There's a bunch of them and they are all funny. Especially if you have a cat like that.


----------



## Zeno333 (Dec 22, 2008)

I think cats are proof of alien life


----------



## Galatians220 (Dec 22, 2008)

Augusta said:


> There's a bunch of them and they are all funny. Especially if you have a cat like that.


 
Yep! And every kitten born has a streak of "that" in him/her, right? I've owned 5 cats total (not all at once) - and they were/are all recognizable in that cartoon... 

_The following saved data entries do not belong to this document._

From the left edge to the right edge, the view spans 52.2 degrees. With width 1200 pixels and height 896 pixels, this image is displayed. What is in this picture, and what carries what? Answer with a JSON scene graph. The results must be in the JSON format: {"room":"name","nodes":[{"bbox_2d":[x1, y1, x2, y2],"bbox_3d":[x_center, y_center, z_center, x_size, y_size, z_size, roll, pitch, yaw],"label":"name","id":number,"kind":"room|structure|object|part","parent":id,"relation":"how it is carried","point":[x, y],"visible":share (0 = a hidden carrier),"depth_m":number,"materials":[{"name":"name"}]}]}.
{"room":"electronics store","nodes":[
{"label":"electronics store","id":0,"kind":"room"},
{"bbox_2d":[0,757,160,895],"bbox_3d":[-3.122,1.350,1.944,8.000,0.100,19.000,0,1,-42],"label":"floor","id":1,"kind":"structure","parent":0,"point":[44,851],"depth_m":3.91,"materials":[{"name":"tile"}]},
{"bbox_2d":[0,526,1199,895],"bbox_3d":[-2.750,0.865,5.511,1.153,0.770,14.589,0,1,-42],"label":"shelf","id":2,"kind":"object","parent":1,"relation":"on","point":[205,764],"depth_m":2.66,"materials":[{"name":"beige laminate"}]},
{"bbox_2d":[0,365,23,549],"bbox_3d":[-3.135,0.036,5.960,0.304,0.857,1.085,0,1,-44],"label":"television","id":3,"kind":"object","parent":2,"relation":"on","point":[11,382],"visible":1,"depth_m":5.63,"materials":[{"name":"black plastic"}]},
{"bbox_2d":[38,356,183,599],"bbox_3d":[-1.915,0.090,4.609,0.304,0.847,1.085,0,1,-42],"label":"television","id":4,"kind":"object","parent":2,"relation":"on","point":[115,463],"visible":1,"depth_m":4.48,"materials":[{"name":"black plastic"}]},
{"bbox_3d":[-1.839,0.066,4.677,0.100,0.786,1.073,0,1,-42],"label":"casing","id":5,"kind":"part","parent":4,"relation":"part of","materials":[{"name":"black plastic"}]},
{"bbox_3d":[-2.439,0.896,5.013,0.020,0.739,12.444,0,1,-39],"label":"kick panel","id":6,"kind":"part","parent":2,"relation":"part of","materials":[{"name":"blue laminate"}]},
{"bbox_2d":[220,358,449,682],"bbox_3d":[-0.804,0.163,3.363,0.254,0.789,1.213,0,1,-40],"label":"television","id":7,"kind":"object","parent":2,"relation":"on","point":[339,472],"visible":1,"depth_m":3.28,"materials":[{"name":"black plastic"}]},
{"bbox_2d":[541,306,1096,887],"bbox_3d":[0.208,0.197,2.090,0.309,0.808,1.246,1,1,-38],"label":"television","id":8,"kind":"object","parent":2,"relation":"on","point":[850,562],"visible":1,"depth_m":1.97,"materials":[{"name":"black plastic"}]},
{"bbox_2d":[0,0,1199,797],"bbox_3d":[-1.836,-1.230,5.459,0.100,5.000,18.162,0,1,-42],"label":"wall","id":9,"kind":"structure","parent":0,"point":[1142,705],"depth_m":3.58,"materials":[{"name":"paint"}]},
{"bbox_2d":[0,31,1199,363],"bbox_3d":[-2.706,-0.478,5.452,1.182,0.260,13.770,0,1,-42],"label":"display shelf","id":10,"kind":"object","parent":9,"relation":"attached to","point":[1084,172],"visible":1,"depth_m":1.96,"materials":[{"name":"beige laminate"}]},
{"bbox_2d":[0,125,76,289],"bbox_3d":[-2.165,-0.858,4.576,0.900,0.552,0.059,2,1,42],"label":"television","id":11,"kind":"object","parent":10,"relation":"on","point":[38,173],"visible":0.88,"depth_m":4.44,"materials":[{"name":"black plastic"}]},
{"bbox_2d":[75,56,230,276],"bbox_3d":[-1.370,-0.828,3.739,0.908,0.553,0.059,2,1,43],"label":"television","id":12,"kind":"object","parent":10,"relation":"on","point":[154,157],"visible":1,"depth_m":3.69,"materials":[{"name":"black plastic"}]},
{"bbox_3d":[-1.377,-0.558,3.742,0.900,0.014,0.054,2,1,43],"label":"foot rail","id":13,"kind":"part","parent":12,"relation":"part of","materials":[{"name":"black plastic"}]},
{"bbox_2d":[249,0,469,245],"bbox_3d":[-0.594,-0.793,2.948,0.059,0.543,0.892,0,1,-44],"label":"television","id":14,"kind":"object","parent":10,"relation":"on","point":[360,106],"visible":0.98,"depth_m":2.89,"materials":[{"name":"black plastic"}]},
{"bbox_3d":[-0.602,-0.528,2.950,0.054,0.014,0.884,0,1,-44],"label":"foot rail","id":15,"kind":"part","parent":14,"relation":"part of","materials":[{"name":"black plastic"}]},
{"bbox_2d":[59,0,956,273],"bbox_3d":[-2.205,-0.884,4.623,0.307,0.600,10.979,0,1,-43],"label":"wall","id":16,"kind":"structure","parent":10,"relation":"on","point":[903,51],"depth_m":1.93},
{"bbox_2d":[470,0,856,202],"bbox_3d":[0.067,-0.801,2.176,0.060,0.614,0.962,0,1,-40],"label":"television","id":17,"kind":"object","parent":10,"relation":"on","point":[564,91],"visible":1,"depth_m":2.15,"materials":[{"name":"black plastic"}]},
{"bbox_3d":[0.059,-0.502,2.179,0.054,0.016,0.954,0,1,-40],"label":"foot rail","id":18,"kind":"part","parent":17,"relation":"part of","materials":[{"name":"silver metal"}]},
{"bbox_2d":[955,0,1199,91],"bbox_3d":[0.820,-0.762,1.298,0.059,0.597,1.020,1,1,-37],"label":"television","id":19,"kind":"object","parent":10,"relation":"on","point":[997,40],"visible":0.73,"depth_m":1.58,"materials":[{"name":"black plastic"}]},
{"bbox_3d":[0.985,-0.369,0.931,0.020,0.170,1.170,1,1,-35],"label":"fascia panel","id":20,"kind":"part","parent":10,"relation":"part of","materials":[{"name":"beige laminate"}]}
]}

Just about every cat is cute - and every one is nuts.  That's what I like about them.


----------



## turmeric (Dec 22, 2008)

I can't get over the animation: look how the cat's tail lashes when he jumps on the doorhandle. And the human, wanting him to hurry up and come in.


----------



## Augusta (Dec 22, 2008)

Galatians220 said:


> Augusta said:
> 
> 
> > There's a bunch of them and they are all funny. Especially if you have a cat like that.
> ...



Yes, we have two news cats that we got over the summer as kittens. They are a barrel of laughs and when they are hungry they let you know. One is a meower and the other one is more demonstrative, hubby calls him a slut.  He gets lots of petting and claws you plenty and purrs tons in return. 

Needless to say they sleep in the garage. Watch 'Cat Man Do' above to see why.


----------